Difference between Z notation and sigma

[Ry122]

Homework Statement

What is the difference between this statement being expressed in z-notation and the notation shown? What are the benefits of the two and how do you do the conversion?
Nevermind about answering the question itself.

if X ~N(mu,sigma) show that P(|X-mu|<= 0.675*sigma) = 0.5

Homework Equations

The Attempt at a Solution

 

[LCKurtz]

Homework Statement

What is the difference between this statement being expressed in z-notation and the notation shown? What are the benefits of the two and how do you do the conversion?
Nevermind about answering the question itself.

if X ~N(mu,sigma) show that P(|X-mu|<= 0.675*sigma) = 0.5

Homework Equations

The Attempt at a Solution

The statement that$$
P(|X-\mu|\le .675\sigma)=.5$$is completely equivalent to$$
P\left(\frac{|X-\mu|}{\sigma}\le .675\right)=.5$$which is equivalent to$$
P\left(-.675\le \frac{X-\mu}{\sigma}\le .675\right)=.5$$Is that what you are asking?

 

[Ry122]

is that due to symmetry?

 

[LCKurtz]

is that due to symmetry?

No, it is just algebra. To get the second statement you just divide both sides of the inequality by the positive $\sigma$ and the last form just uses properties of absolute values, specifically that $|x|\le a$ is the same thing as $-a\le x \le a$.

 

[pasmith]

The only normal distribution whose cdf and inverse cdf you will find tabulated is N(0,1). If X \sim N(\mu, \sigma^2) then to use tables you have instead to work with Z = (X - \mu)/\sigma \sim N(0,1).

 

[Ry122]

what is function N()?

 

[Ray Vickson]

what is function N()?

It is exactly the same N( ) that you yourself wrote in post #1. It is actually not a function, but, rather, a name (short for "Normal" or "Normal distribution").

 

[WWGD]

No, it is just algebra. To get the second statement you just divide both sides of the inequality by the positive $\sigma$ and the last form just uses properties of absolute values, specifically that $|x|\le a$ is the same thing as $-a\le x \le a$.

True, but doesn't the symmetry in the algebra follow from the symmetry of the normal distribution?

 

[Ray Vickson]

True, but doesn't the symmetry in the algebra follows from the symmetry of the normal distribution?

No:. For a general density we have
P(|X-\mu| \leq a) = P(-a \leq X- \mu \leq a) = \int_{\mu-a}^{\mu+a} f(x) \, dx,
whether or not $f$ possesses any symmetry properties.

 

[vela]

I don't think so. There's absolutely no information about the normal distribution that goes into the algebraic manipulations LCKurtz showed above. The same algebra would have been used if X obeyed a completely different distribution.

 

[WWGD]

What I meant is that the original formula, in the OP is satisfied by the normal, i.e. $, P((|X- \mu|)/\sigma <0.675)$ reflects the symmetry of the normal. Obviously, $|x|< a \rightarrow -a<x<a$ follows straightforward from definition of absolute value.

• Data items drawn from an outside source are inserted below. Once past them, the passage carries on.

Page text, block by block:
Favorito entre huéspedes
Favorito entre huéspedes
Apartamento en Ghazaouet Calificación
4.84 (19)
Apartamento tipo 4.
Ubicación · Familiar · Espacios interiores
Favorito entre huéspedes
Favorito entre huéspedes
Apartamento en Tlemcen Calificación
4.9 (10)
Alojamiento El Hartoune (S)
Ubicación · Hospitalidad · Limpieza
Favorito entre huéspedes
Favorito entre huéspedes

But I guess the OP was referring to the derivation $P(|x- \mu|/\sigma< 0.675 \rightarrow -0.675 \sigma < P(|x-\mu| )< 0.675 \sigma$, so my bad, I jumped in without reading carefully.

 

[HallsofIvy]

True, but doesn't the symmetry in the algebra follow from the symmetry of the normal distribution?

It follows from the "symmetry" in the absolute value.

 

[WWGD]

It follows from the "symmetry" in the absolute value.

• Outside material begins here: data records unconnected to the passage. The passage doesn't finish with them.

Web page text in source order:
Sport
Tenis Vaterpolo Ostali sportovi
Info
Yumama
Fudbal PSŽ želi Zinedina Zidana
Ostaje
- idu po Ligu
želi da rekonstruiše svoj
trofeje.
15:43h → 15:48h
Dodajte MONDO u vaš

Please check my last post, since I corrected myself. I was referring to something different.

 

[micromass]

$P(|x- \mu|/\sigma< 0.675 \rightarrow -0.675 \sigma < P(|x-\mu| )< 0.675 \sigma$

Why would that hold? What does $\mathbb{P}(|X-\mu)|)$ even mean?

 

[WWGD]

Why would that hold? What does $\mathbb{P}(|X-\mu)|)$ even mean?

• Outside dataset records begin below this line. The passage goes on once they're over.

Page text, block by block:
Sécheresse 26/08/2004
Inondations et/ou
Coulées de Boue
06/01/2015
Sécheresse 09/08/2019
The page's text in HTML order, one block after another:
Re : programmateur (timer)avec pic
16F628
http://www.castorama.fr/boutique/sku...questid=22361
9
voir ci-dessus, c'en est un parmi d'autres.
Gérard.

$\mathb {P}(|x- \mu|)$ doesn't mean anything, what I wrote was $P(|x-\mu|<\sigma (.675))$ , which means $P( -0.675 \sigma < x- \mu < 0.675\sigma )$. Anyway, I jumped in without reading carefully and I wrote something that is pointless here.

All I was trying to say (replying to no one but my own head) was that , by symmetry of the normal, $P( x-\mu< \sigma) =P(x-\mu > -\sigma )$ , which is not true for all distributions.